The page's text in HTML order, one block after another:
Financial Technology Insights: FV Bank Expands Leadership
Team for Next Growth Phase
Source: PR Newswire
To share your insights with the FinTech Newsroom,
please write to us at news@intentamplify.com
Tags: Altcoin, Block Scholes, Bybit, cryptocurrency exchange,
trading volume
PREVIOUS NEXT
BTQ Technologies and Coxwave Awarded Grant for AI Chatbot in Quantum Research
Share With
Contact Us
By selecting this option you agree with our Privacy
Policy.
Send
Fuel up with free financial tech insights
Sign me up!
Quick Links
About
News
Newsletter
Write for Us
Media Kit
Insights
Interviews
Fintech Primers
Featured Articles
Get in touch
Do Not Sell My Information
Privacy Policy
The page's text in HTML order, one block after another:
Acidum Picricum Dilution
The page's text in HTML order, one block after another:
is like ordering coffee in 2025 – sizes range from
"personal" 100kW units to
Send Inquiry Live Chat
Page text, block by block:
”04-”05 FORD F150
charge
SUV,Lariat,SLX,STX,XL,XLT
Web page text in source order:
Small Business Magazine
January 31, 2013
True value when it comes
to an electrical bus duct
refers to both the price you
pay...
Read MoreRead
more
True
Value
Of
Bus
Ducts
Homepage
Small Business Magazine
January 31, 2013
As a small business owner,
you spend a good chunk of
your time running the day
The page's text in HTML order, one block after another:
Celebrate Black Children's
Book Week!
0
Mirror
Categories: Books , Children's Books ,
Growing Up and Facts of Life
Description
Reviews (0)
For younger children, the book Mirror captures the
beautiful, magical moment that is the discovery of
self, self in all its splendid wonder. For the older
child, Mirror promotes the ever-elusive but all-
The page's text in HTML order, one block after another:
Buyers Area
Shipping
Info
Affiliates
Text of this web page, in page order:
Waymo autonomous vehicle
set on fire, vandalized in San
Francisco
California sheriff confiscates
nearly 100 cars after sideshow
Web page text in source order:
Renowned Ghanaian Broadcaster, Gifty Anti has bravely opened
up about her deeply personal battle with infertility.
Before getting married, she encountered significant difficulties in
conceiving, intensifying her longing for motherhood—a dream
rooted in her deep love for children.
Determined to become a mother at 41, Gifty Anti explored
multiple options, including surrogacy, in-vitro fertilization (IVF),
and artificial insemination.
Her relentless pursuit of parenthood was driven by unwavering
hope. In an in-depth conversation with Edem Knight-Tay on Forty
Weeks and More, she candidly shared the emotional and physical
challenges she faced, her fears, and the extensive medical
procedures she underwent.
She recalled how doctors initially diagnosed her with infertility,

◇ ◇ ◇ ◇ ◇

* _Problem statement_: I need each line above reproduced exactly.

* _Result of the exercise_:
The page's text in HTML order, one block after another:
Financial Technology Insights: FV Bank Expands Leadership
Team for Next Growth Phase
Source: PR Newswire
To share your insights with the FinTech Newsroom,
please write to us at news@intentamplify.com
Tags: Altcoin, Block Scholes, Bybit, cryptocurrency exchange,
trading volume
PREVIOUS NEXT
BTQ Technologies and Coxwave Awarded Grant for AI Chatbot in Quantum Research
Share With
Contact Us
By selecting this option you agree with our Privacy
Policy.
Send
Fuel up with free financial tech insights
Sign me up!
Quick Links
About
News
Newsletter
Write for Us
Media Kit
Insights
Interviews
Fintech Primers
Featured Articles
Get in touch
Do Not Sell My Information
Privacy Policy
The page's text in HTML order, one block after another:
Acidum Picricum Dilution
The page's text in HTML order, one block after another:
is like ordering coffee in 2025 – sizes range from
"personal" 100kW units to
Send Inquiry Live Chat
Page text, block by block:
”04-”05 FORD F150
charge
SUV,Lariat,SLX,STX,XL,XLT
Web page text in source order:
Small Business Magazine
January 31, 2013
True value when it comes
to an electrical bus duct
refers to both the price you
pay...
Read MoreRead
more
True
Value
Of
Bus
Ducts
Homepage
Small Business Magazine
January 31, 2013
As a small business owner,
you spend a good chunk of
your time running the day
The page's text in HTML order, one block after another:
Celebrate Black Children's
Book Week!
0
Mirror
Categories: Books , Children's Books ,
Growing Up and Facts of Life
Description
Reviews (0)
For younger children, the book Mirror captures the
beautiful, magical moment that is the discovery of
self, self in all its splendid wonder. For the older
child, Mirror promotes the ever-elusive but all-
The page's text in HTML order, one block after another:
Buyers Area
Shipping
Info
Affiliates
Text of this web page, in page order:
Waymo autonomous vehicle
set on fire, vandalized in San
Francisco
California sheriff confiscates
nearly 100 cars after sideshow
Web page text in source order:
Renowned Ghanaian Broadcaster, Gifty Anti has bravely opened
up about her deeply personal battle with infertility.
Before getting married, she encountered significant difficulties in
conceiving, intensifying her longing for motherhood—a dream
rooted in her deep love for children.
Determined to become a mother at 41, Gifty Anti explored
multiple options, including surrogacy, in-vitro fertilization (IVF),
and artificial insemination.
Her relentless pursuit of parenthood was driven by unwavering
hope. In an in-depth conversation with Edem Knight-Tay on Forty
Weeks and More, she candidly shared the emotional and physical
challenges she faced, her fears, and the extensive medical
procedures she underwent.
She recalled how doctors initially diagnosed her with infertility,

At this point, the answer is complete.